## ABOUT THIS EXERCISE
Among the records below, which lines contain the string "Cruise"? Report them.

## RECORD EXTRACTS
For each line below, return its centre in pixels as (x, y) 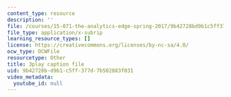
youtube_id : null (38, 83)
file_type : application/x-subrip (55, 32)
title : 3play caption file (46, 64)
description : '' (30, 20)
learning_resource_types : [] (49, 39)
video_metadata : (30, 77)
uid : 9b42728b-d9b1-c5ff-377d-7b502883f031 (70, 70)
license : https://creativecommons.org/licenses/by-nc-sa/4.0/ (98, 45)
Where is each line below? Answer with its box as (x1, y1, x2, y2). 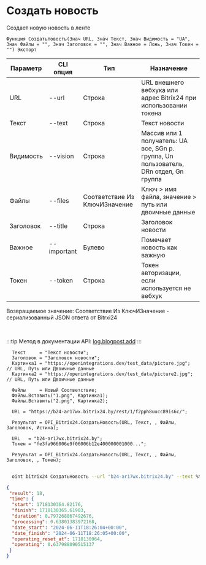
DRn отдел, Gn (140, 167, 184, 176)
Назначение (150, 64, 188, 72)
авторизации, (140, 268, 181, 277)
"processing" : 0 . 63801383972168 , (12, 518, 97, 525)
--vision (48, 152, 74, 160)
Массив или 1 (140, 128, 183, 137)
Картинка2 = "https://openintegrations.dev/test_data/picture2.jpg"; (12, 371, 193, 377)
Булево (83, 243, 105, 252)
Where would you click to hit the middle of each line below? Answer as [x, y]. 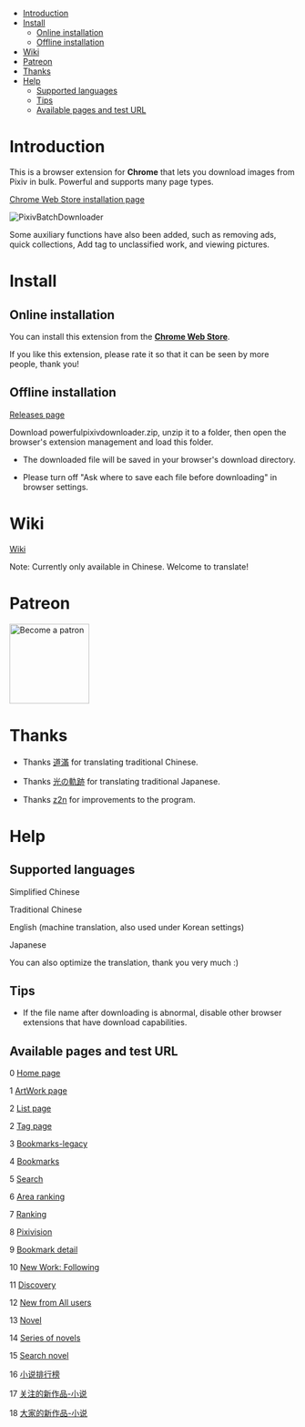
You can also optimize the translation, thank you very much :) [124, 962]
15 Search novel [39, 1356]
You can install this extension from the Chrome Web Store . [120, 336]
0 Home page [35, 1073]
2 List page [30, 1109]
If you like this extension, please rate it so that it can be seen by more [139, 354]
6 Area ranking [37, 1196]
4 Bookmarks [35, 1162]
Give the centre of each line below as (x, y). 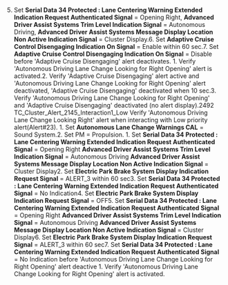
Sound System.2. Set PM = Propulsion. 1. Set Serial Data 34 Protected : (116, 135)
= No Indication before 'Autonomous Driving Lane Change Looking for (113, 259)
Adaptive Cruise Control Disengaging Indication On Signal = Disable (113, 54)
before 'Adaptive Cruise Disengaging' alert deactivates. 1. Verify (105, 61)
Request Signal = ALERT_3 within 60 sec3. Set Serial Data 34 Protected (117, 178)
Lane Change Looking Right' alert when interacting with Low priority (111, 120)
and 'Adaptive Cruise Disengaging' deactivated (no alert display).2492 (114, 105)
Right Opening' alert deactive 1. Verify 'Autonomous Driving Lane (106, 266)
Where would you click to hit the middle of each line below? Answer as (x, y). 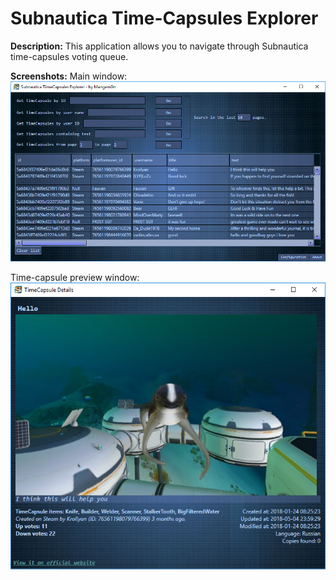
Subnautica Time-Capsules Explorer (164, 18)
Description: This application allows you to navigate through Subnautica (159, 46)
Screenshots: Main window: (69, 76)
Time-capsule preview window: (75, 278)
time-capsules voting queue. (69, 56)
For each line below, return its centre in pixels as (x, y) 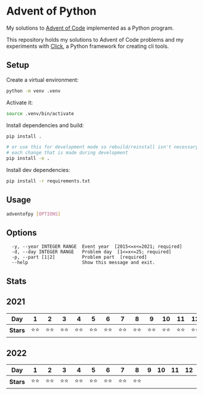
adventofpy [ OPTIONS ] (34, 214)
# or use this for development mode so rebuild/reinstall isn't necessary (102, 147)
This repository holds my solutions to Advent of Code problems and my (95, 39)
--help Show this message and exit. (83, 263)
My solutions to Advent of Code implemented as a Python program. (90, 28)
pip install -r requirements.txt (48, 181)
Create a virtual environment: (43, 79)
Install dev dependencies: (38, 170)
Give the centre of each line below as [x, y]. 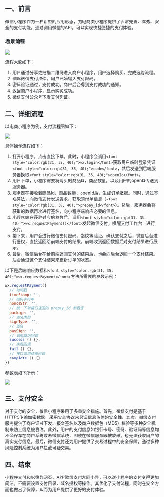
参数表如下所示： [22, 373]
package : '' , [23, 313]
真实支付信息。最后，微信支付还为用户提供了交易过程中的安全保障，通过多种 [82, 442]
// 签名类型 [20, 318]
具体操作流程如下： [24, 146]
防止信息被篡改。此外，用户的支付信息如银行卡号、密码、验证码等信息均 [86, 429]
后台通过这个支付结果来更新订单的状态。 [53, 259]
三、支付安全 [24, 399]
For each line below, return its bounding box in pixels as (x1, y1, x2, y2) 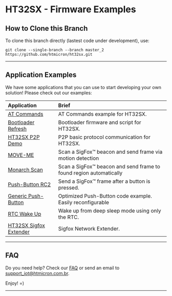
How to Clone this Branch (5, 24, 88, 33)
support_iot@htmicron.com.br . (5, 270, 70, 276)
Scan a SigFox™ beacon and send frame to (58, 163, 160, 170)
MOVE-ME (8, 151, 34, 158)
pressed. (58, 184, 79, 191)
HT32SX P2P (8, 133, 40, 140)
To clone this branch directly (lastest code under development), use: (5, 37, 149, 44)
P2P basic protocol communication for (58, 133, 151, 140)
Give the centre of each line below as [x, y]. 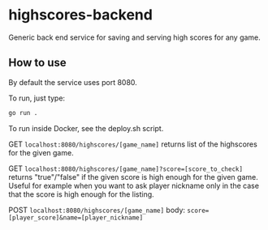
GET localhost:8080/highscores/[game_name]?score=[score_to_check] [126, 168]
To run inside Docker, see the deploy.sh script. [86, 128]
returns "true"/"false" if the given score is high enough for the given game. [133, 177]
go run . [23, 113]
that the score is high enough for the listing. [81, 194]
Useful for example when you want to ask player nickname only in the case [134, 185]
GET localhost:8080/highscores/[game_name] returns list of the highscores [133, 144]
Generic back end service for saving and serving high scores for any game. [135, 37]
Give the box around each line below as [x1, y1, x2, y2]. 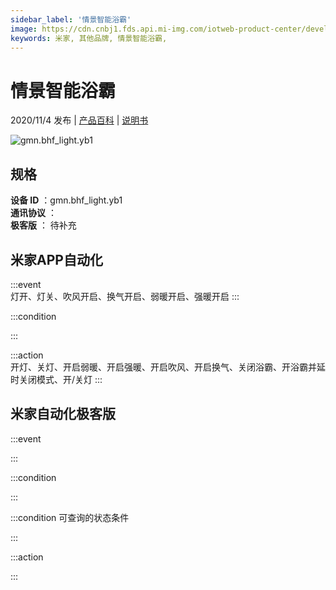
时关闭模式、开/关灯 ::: [10, 373, 103, 385]
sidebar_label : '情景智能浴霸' [10, 14, 132, 25]
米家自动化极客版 [10, 406, 116, 423]
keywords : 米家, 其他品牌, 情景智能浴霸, [10, 33, 168, 43]
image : [10, 24, 38, 34]
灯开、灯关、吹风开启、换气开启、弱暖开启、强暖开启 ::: [10, 290, 240, 302]
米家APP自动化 [10, 251, 103, 268]
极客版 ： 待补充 [10, 219, 77, 231]
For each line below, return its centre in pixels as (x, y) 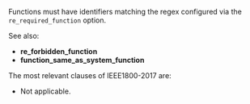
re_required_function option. (57, 20)
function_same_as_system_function (82, 60)
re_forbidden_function (59, 51)
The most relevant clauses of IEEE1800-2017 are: (90, 75)
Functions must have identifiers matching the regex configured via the (125, 12)
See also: (24, 36)
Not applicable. (45, 91)
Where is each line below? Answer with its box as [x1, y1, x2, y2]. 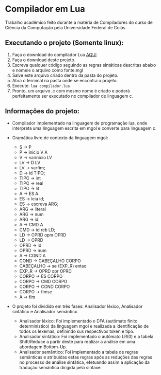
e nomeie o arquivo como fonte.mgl [12, 67, 83, 73]
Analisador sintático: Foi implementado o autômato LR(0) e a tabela [19, 333, 154, 339]
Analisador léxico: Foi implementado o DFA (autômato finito [19, 318, 138, 324]
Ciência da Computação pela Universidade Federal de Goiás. [5, 24, 127, 30]
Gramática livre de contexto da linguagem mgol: [12, 135, 108, 141]
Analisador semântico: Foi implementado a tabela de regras [19, 349, 138, 355]
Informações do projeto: [5, 107, 80, 115]
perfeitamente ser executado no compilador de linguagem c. [12, 93, 133, 99]
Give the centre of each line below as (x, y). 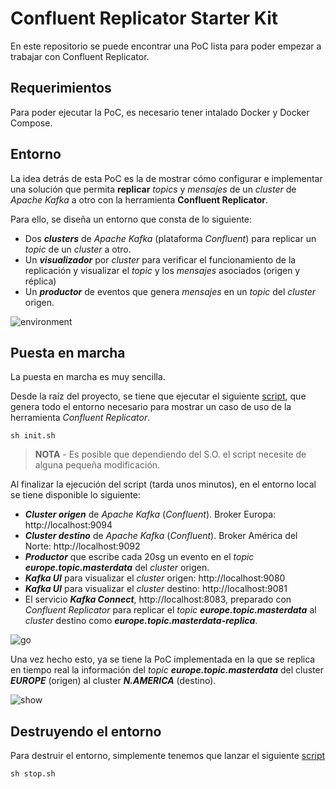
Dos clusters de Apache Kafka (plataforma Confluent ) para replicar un (170, 238)
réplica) (40, 281)
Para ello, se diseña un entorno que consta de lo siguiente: (131, 219)
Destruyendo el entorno (86, 731)
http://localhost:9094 (68, 525)
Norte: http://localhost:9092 (82, 546)
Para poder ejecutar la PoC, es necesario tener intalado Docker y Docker (160, 112)
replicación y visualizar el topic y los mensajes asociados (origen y (162, 270)
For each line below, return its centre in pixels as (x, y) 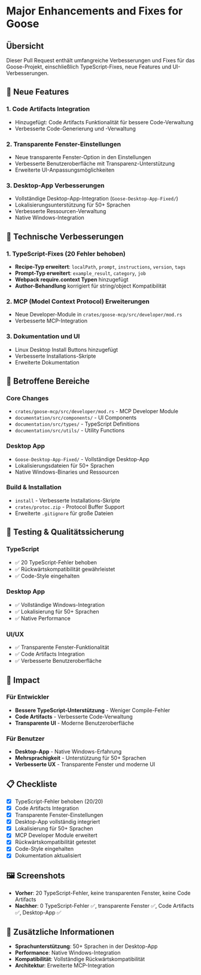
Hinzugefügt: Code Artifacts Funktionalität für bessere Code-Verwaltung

## ANSWER SECTION
Adaptive Cruise Control Disengaging Indication On Signal = Disable (113, 54)
before 'Adaptive Cruise Disengaging' alert deactivates. 1. Verify (105, 61)
and 'Adaptive Cruise Disengaging' deactivated (no alert display).2492 (114, 105)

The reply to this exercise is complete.